Although it is possible for the adjudicating official to decide a case only on the basis of the documents on file, most appeals involve a hearing in which the asylum seeker is given another opportunity to present his or her claim. Hearings are conducted by the IFARB member assigned to the case and typically include the following seven stages: (1) verification of personal data and current address; (2) procedural information and instruction; (3) summary of the facts of the case; (4) taking of evidence, that is, interviewing and questioning; (5) presentation of country-related information; (6) announcement that the decision will be issued in writing; and (7) sight translation into English and signing of the written record.

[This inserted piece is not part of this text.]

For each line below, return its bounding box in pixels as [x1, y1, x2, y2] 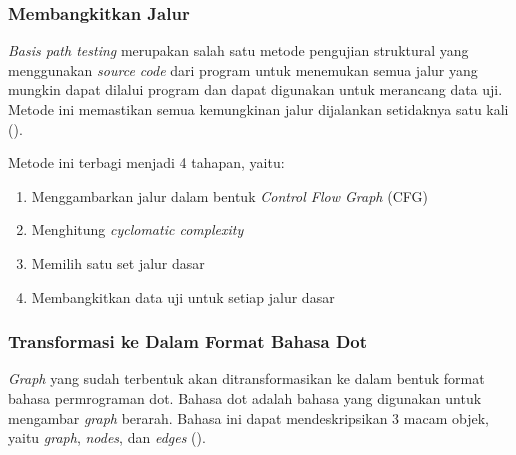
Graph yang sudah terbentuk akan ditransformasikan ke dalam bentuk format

The core of the hearing is stage four, the interview, in which the asylum seeker is asked about his or her reasons for leaving the country, the circumstances of his or her life before the flight, and about his or her escape route. This leads into a round of questioning, in which the adjudicating official confronts the asylum seeker with apparent inconsistencies in his or her narrative and with discrepancies with respect to statements as recorded in the first-instance hearing. Hence, the institutional purpose of the proceedings is to establish the facts of the case and to assess the credibility of the asylum seeker and his or her story. In this, the interpreter plays a crucial and complex role, as shown in the following sections of this analysis.

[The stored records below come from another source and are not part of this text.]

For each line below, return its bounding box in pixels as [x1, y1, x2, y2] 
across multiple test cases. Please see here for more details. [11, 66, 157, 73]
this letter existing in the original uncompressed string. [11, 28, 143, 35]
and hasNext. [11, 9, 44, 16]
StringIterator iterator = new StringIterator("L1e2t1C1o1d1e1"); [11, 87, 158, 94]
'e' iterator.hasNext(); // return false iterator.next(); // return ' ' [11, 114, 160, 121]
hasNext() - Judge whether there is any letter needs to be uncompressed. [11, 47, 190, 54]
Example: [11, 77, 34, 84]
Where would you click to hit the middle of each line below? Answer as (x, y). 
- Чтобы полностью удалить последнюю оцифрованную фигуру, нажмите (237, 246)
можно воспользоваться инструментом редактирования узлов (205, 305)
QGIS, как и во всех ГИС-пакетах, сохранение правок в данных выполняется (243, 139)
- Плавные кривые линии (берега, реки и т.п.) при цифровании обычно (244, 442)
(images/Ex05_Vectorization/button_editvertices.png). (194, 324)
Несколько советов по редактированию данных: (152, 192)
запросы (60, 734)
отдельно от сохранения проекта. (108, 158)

Roles and Participation Status
In principle, the interactants’ roles are well defined by the institutional context, that is, the adjudicating official conducts the hearing and ensures that its contents are reflected in the written record; the asylum seeker presents his or her claim and responds to the official’s questions; the interpreter renders the adjudicating official’s statements and questions in the language understood by the asylum seeker and the latter’s utterances in the language of the proceedings; and the recording clerk types what is dictated to be entered in the record. The interpreter’s normative role as commonly laid down in interpreters’ codes of ethics and standards of professional practice and specifically described for the refugee status determination process (e.g., UNHCR, 1995; BMI et al., 2006) is thus limited to rendering the primary parties’ utterances accurately and completely, without adding, omitting or changing anything, and using the grammatical first person of the speaker.
As demonstrated by Pöllabauer (2004, 2005) for first-instance proceedings, actual role behavior in the interaction tends to be much more complex, and a similar pattern of complexity emerges from the current study. We present examples of three types of deviations from the interpreter’s normative role: verbally allying with the adjudicator, acting as co-interviewer, and co-producing the written record.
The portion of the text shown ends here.